I feel like scrum gives a lot of benefits from the top end of the organization
-- it generates predictable results, there's a clear schedule of development,
who's working on what. From leadership perspective, it feels clean and
productive.

From the bottom, the perspective of devs actually doing the work, it feels
more like a cog in a machine more than anything. After running on scrum for a
while, it feels like you only matter for completing the tasks set up for you
this week, and you start to only focus on that and not anything else in the
business.

It's entirely possible that I've simply had bad experiences in companies
running scrum, and had good experiences in companies not running scrum --
"correlation not causation".

I feel like in the instances I've been in where scrum was used, it may have
been used as a process to fix other issues in the company/business, like the
business not growing and needing to hit more aggressive schedules, or poor
codebase structures or team structures causing development to be a pain and
the company using scrum processes to solve that (translation: speed things
up), etc.

I'm currently at an org that doesn't use scrum.
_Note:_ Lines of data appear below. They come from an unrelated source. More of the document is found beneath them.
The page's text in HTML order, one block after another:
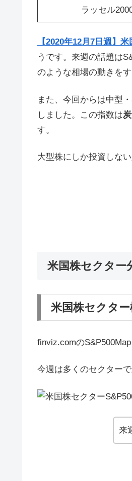
ラッセル
【2020年12月7日週】
うです。来週の話題は
のような相場の動きを
また、今回からは中型
しました。この指数は
す。
大型株にしか投資しな
米国株セクター
米国株セクタ
finviz.comの
今週は多くのセクター
来
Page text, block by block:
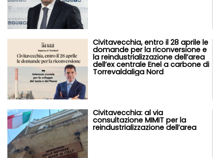
Civitavecchia, entro il 28 aprile le
domande per la riconversione e
la reindustrializzazione dell’area
dell’ex centrale Enel a carbone di
Torrevaldaliga Nord
Civitavecchia: al via
consultazione MIMIT per la
reindustrializzazione dell’area
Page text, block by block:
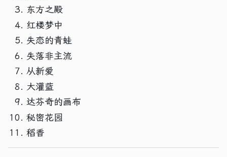
东方之殿
红楼梦中
失恋的青蛙
失落非主流
从新爱
大灌蓝
达芬奇的画布
秘密花园
稻香
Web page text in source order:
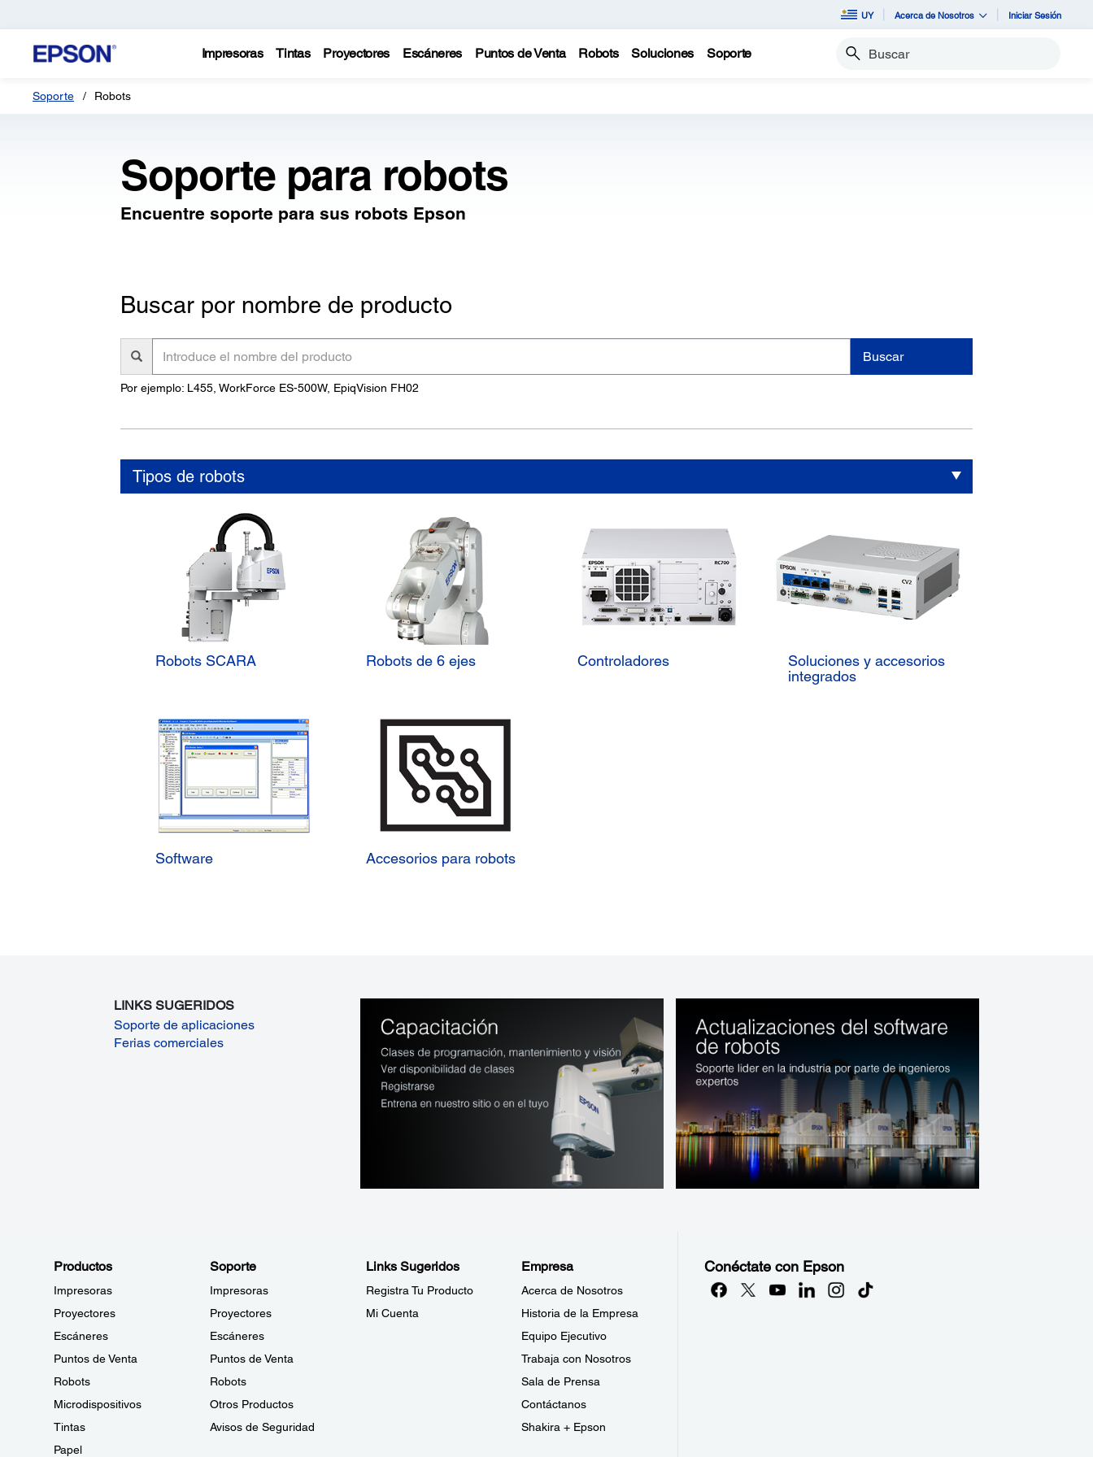
UY Acerca de Nosotros Iniciar Sesión
Impresoras Tintas Proyectores Escáneres Puntos de Venta Robots Soluciones Soporte Buscar
Soporte Robots
Soporte para robots
Encuentre soporte para sus robots Epson
Buscar por nombre de producto
nombre
Buscar
Por ejemplo: L455, WorkForce ES-500W, EpiqVision FH02
Tipos de robots
Robots SCARA Robots de 6 ejes Controladores
Soluciones y accesorios
integrados
Software Accesorios para robots
LINKS SUGERIDOS
Soporte de aplicaciones
Ferias comerciales
Productos
Impresoras
Proyectores
Escáneres
Puntos de Venta
Robots
Microdispositivos
Tintas
Papel
Soporte
Impresoras
Proyectores
Escáneres
Puntos de Venta
Robots
Otros Productos
Avisos de Seguridad
Links Sugeridos
Registra Tu Producto
Mi Cuenta
Empresa
Acerca de Nosotros
Historia de la Empresa
Equipo Ejecutivo
Trabaja con Nosotros
Sala de Prensa
Contáctanos
Shakira + Epson
Conéctate con Epson
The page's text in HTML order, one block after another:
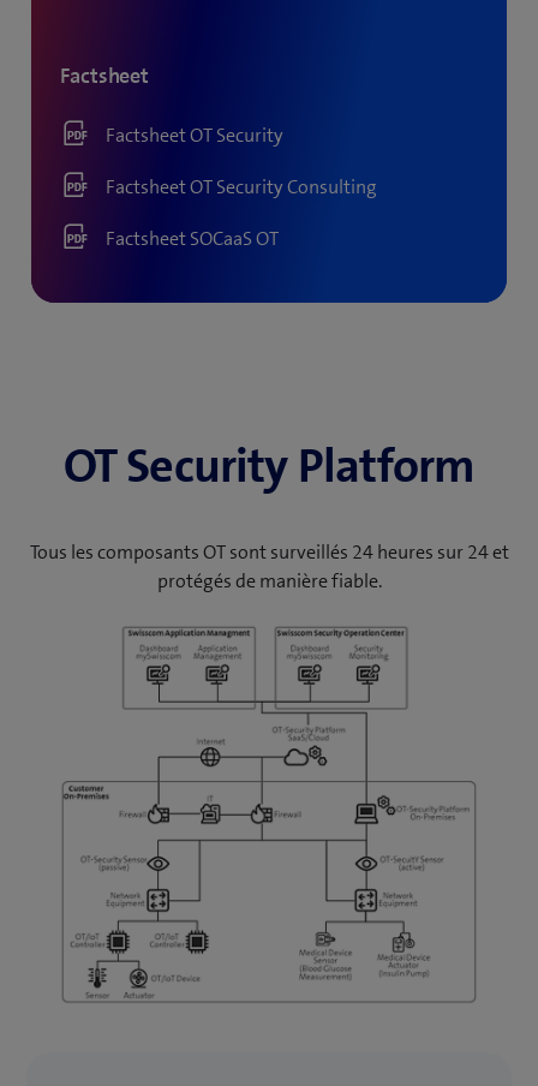
Factsheet
Factsheet OT Security
Factsheet OT Security Consulting
Factsheet SOCaaS OT
OT Security Platform
Tous les composants OT sont surveillés 24 heures sur 24 et
protégés de manière fiable.
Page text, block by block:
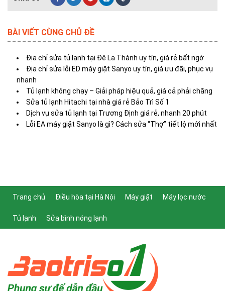
BÀI VIẾT CÙNG CHỦ ĐỀ
Địa chỉ sửa tủ lạnh tại Đê La Thành uy tín, giá rẻ bất ngờ
Địa chỉ sửa lỗi ED máy giặt Sanyo uy tín, giá ưu đãi, phục vụ
nhanh
Tủ lạnh không chạy – Giải pháp hiệu quả, giá cả phải chăng
Sửa tủ lạnh Hitachi tại nhà giá rẻ Bảo Trì Số 1
Dịch vụ sửa tủ lạnh tại Trương Định giá rẻ, nhanh 20 phút
Lỗi EA máy giặt Sanyo là gì? Cách sửa “Thợ” tiết lộ mới nhất
Trang chủ Điều hòa tại Hà Nội Máy giặt Máy lọc nước
Tủ lạnh Sửa bình nóng lạnh
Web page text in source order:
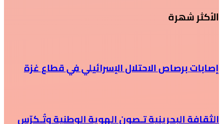
الأكثر شهرة
إصابات برصاص الاحتلال الإسرائيلي في قطاع غزة
الثقافة البحرينية تـصون الهوية الوطنية وتُـكرّس
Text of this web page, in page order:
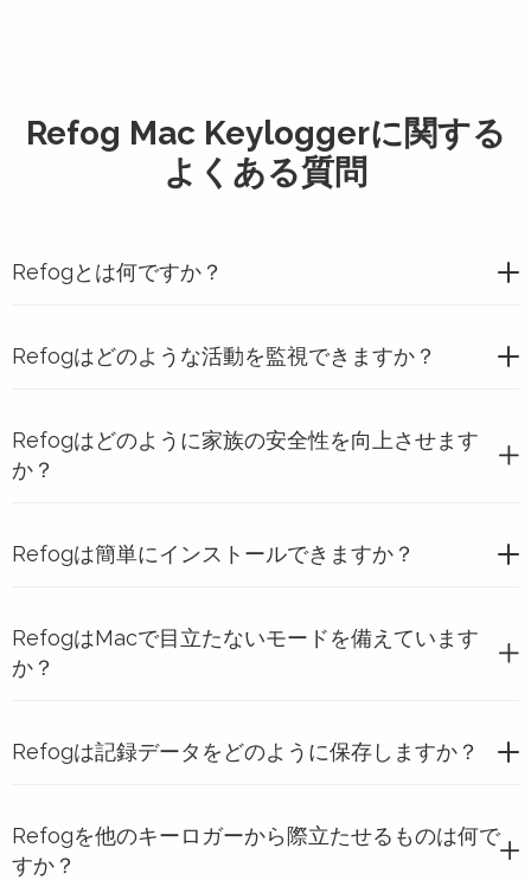
Refog Mac Keyloggerに関する
よくある質問
Refogとは何ですか？
Refogはどのような活動を監視できますか？
Refogはどのように家族の安全性を向上させます
か？
Refogは簡単にインストールできますか？
RefogはMacで目立たないモードを備えています
か？
Refogは記録データをどのように保存しますか？
Refogを他のキーロガーから際立たせるものは何で
すか？
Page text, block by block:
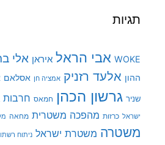
אבי הראל איראן אלי בר און
אלעד רזניק אמציה חן אסלאם ארצות
גרשון הכהן חמאס חרבות ברזל
כרזות מהפכה משטרית מחאה מלחמה
משטרת ישראל ניתוח רשתות ארגוניות
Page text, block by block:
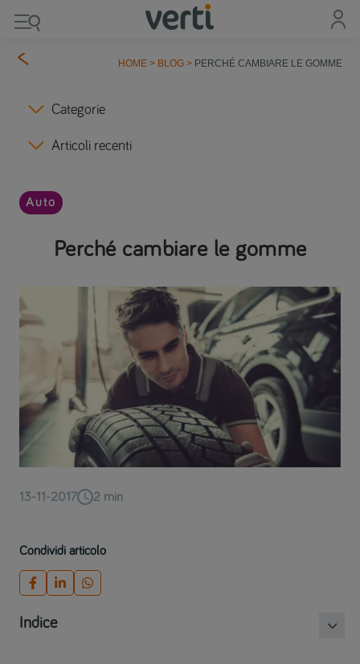
HOME> BLOG> PERCHÉ CAMBIARE LE GOMME
Categorie
Articoli recenti
Perché cambiare le gomme
Auto
13-11-2017 2 min
Condividi articolo
Indice
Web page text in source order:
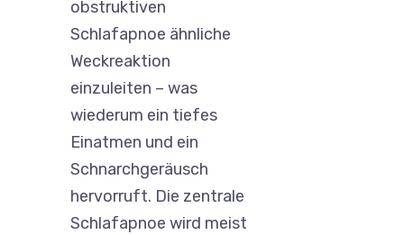
obstruktiven
Schlafapnoe ähnliche
Weckreaktion
einzuleiten – was
wiederum ein tiefes
Einatmen und ein
Schnarchgeräusch
hervorruft. Die zentrale
Schlafapnoe wird meist
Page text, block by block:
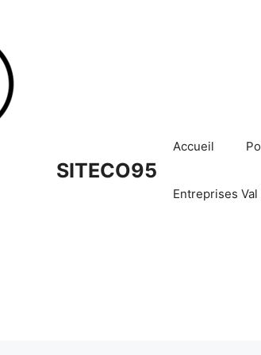
SITECO95
Accueil
Entreprises Val

We just do daily standups; and
with a mature team, everyone knows what they are working on; we don't have a
project manager breathing down our necks for status updates every day. Dev
work is pleasant because code structures and team structures are good, the
company/business is doing well so we're not in constant pressure to
aggressively churn out more features more and more quickly. This is a huge
contrast with a previous place (similar team size -- 15~20 devs), where the
business wasn't going well (relatively flat growth), and leadership wanted
more effective ways for the dev/product team to get out more big features more
quickly.

------
tucaz
I believe that you will see the value of it when the company actually uses it
and not something they are calling scrum.

Tasks can’t be locked once they are not necessary anymore. The timebox idea of
freezing work for a week is about “requirements” and not tasks. The goal is to
have a somewhat stable target at least for that sprint.

Working with stakeholders directly is one of the reasons agile methos were
“created”. If you can’t collaborate with people who care and know about the
project you are doing it wrong.

The duration of the meeting or doing it or not is not set in stone. These are
initial guidelines and the team should adapt once everybody is familiar with
what they should do.

Here is the thing, the basic layout of any agile process is to “teach” people
to do what they would naturally do if they cared about their work:
collaborate, work together on problem solving and help each other.

Once that part is achieved, the initial process doesn’t need to be followed
anymore as long as the values are kept.

From your story it seems like none of that is being done and that why you see
no value.

------
realusername
I've also been in a company where they apply scrum very strictly. In my
opinion Scrum is a very good option when you are in a big company and you
already have older and heavier processes than Scrum like a V-Model, compared
to that, Scrum is a big step forward. However, on a startup it's clearly too
heavy to follow for my personal taste. You have a lot of easier to follow
agile methods.